• **Work required**:
Take the records below and extract, word for word, the lines from the one containing "and state-of-the-art" through the final line, inclusive. Omit pictures.

• **Provided records**:
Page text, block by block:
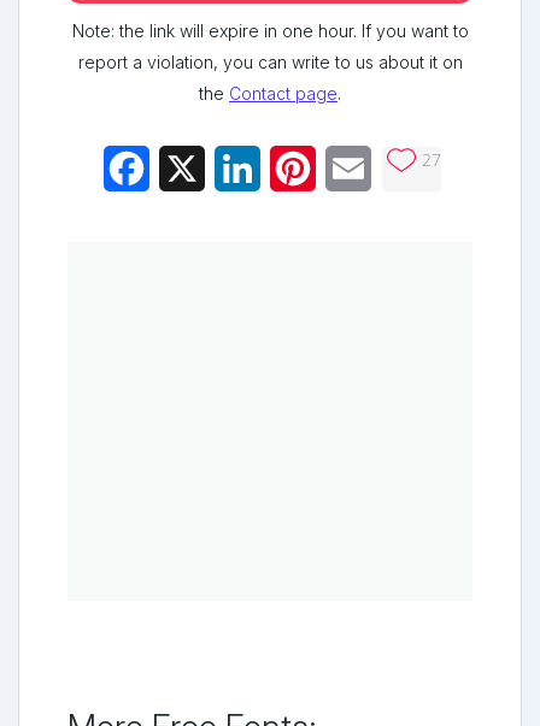
Note: the link will expire in one hour. If you want to
report a violation, you can write to us about it on
the Contact page.
Facebook LinkedInPinterestEmail 27
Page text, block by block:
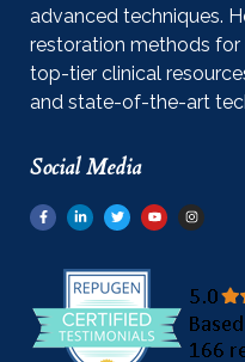
advanced techniques.
restoration methods
top-tier clinical
and state-of-the-art
Social Media
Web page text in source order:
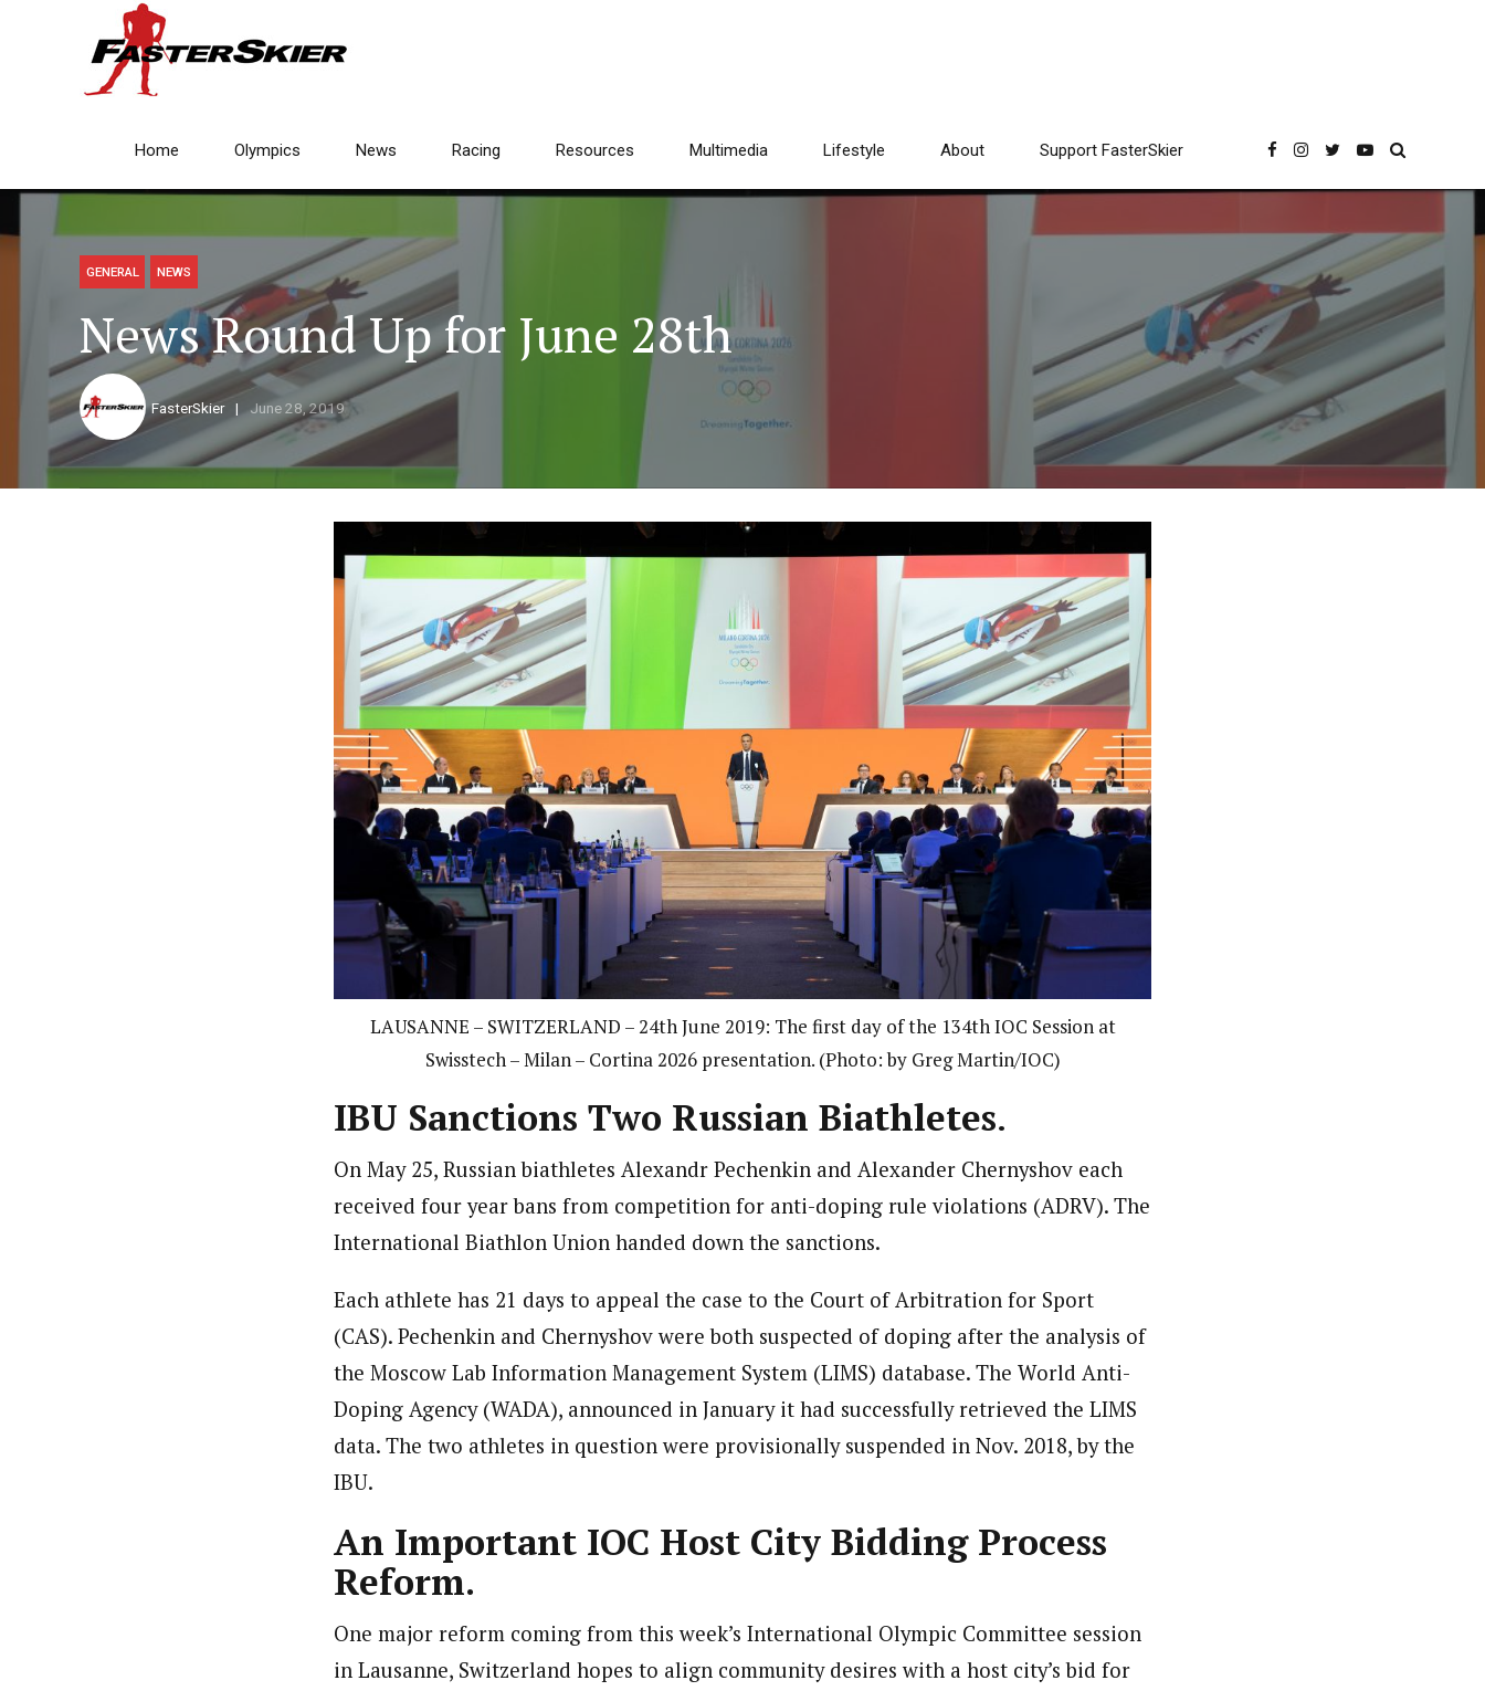
Home Olympics News Racing Resources Multimedia Lifestyle About Support FasterSkier
GENERAL NEWS
News Round Up for June 28th
FasterSkier June 28, 2019
LAUSANNE – SWITZERLAND – 24th June 2019: The first day of the 134th IOC Session at
Swisstech – Milan – Cortina 2026 presentation. (Photo: by Greg Martin/IOC)
IBU Sanctions Two Russian Biathletes.
On May 25, Russian biathletes Alexandr Pechenkin and Alexander Chernyshov each
received four year bans from competition for anti-doping rule violations (ADRV). The
International Biathlon Union handed down the sanctions.
Each athlete has 21 days to appeal the case to the Court of Arbitration for Sport
(CAS). Pechenkin and Chernyshov were both suspected of doping after the analysis of
the Moscow Lab Information Management System (LIMS) database. The World Anti-
Doping Agency (WADA), announced in January it had successfully retrieved the LIMS
data. The two athletes in question were provisionally suspended in Nov. 2018, by the
IBU.
An Important IOC Host City Bidding Process
Reform.
One major reform coming from this week’s International Olympic Committee session
in Lausanne, Switzerland hopes to align community desires with a host city’s bid for

• **Response**:
and state-of-the-art
Social Media
Web page text in source order:
Home Olympics News Racing Resources Multimedia Lifestyle About Support FasterSkier
GENERAL NEWS
News Round Up for June 28th
FasterSkier June 28, 2019
LAUSANNE – SWITZERLAND – 24th June 2019: The first day of the 134th IOC Session at
Swisstech – Milan – Cortina 2026 presentation. (Photo: by Greg Martin/IOC)
IBU Sanctions Two Russian Biathletes.
On May 25, Russian biathletes Alexandr Pechenkin and Alexander Chernyshov each
received four year bans from competition for anti-doping rule violations (ADRV). The
International Biathlon Union handed down the sanctions.
Each athlete has 21 days to appeal the case to the Court of Arbitration for Sport
(CAS). Pechenkin and Chernyshov were both suspected of doping after the analysis of
the Moscow Lab Information Management System (LIMS) database. The World Anti-
Doping Agency (WADA), announced in January it had successfully retrieved the LIMS
data. The two athletes in question were provisionally suspended in Nov. 2018, by the
IBU.
An Important IOC Host City Bidding Process
Reform.
One major reform coming from this week’s International Olympic Committee session
in Lausanne, Switzerland hopes to align community desires with a host city’s bid for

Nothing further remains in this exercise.